Grammy, Schmammy
We love the Grammy Awards in Georgia. So much so that the Atlanta Journal-Constitution sent its excellent hip-hop reporter, Sonia Murray, to blog in Los Angeles live from the event Sunday. We have good reason to be excited. Many of last night's winners -- Ludacris, Ciara, Third Day and T.I. -- have ties to the Peach State.
But the record industry hasn't realized how archiac it has become in the wake of new technologies. However stylish it might be, the award show seems almost quaint compared to its former self 20 years ago.
In 1987, bands like Poison were selling millions of copies of hair-metal hokum (remember "Look What the Cat Dragged In"?). The same record today -- featuring that bedroom anthem for the ages, "Unskinny Bop" -- would be lucky to sell a few hundred thousand. Indeed, the standards of being a hit have changed so much that selling a million records would be considered a smash.
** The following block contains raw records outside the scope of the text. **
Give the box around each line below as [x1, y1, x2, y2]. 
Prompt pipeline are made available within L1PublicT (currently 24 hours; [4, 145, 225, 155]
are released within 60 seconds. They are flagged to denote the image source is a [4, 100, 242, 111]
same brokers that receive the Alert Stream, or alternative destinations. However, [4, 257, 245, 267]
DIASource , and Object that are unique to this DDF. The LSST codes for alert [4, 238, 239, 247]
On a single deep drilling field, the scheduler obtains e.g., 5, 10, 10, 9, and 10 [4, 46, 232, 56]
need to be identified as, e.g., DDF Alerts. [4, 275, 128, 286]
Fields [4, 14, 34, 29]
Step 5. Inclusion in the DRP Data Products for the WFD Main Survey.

Pop music critics have been bemoaning the vanilla flavor of the Grammys for years, but now in the wake of internet downloading (legal and otherwise), in which music is measured in megabytes not physical CDs, the critics have quantifiable evidence to support long-held charges of irrelevance. Fewer and fewer people are buying records. Why then is there so much to-do about the Grammys?
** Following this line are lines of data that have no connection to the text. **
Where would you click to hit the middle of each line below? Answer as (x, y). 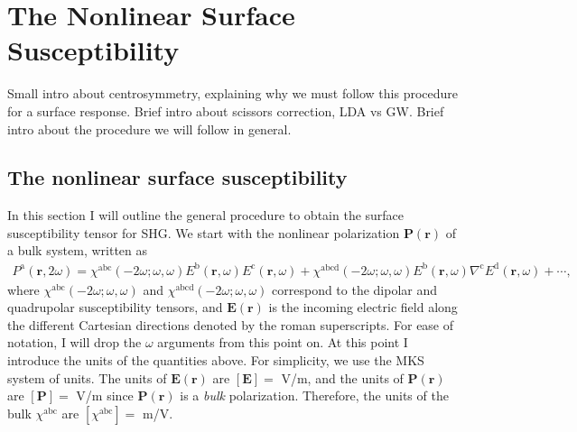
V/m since (105, 395)
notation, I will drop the (74, 342)
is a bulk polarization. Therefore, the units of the (314, 395)
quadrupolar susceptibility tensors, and (115, 307)
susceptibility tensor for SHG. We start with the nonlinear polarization (204, 232)
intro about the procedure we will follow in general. (149, 129)
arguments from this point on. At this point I (283, 342)
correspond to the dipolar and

Perhaps it's denial. But it could also be the force of nostalgia. David Marchese, from Salon, reports the Grammys -- that bastion of the young and hip -- were headlined by Earth, Wind and Fire, the Police, Lionel Ritchie and the Eagles. The president of the National Academy of Recording Arts and Sciences, Neil Portnoy, gushed over his youthful excitement after seeing Elvis perform on TV. He thought, "I want to be a record executive."
Let's see, Elvis has been dead for how long?
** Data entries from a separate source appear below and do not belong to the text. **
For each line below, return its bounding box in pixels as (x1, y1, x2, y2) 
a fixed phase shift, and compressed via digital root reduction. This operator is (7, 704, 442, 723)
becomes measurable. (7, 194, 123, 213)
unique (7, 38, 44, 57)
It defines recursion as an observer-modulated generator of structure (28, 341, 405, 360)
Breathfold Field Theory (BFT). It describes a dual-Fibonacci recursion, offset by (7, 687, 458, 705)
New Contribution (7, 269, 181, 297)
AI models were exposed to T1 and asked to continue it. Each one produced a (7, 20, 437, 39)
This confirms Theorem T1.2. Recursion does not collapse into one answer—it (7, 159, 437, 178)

The foundation of the record industry was poured during the heyday of Elvis and the Beatles. The industry controlled the artists, the recording technology and the means of distribution. It had a lock on everything and all was good. And when MTV came along, things got even better, as long as the MTV was the gatekeeper in charge of who gets in and for how long.
That's no longer the case and will not be the case again, as Mark Swed notes in Sunday's Los Angeles Times. You can't put the toothpaste back in the tube. The irony is that newspapers like the Atlanta Journal-Constitution and my own paper are hoping coverage of the Grammys will attract younger readers. But they are not buying records. Baby boomers are, and they are already reading the papers. Georgia newspapers are rightfully cheery about Georgians being in the national spotlight, but that spotlight won't be there for long. It's just a matter of time.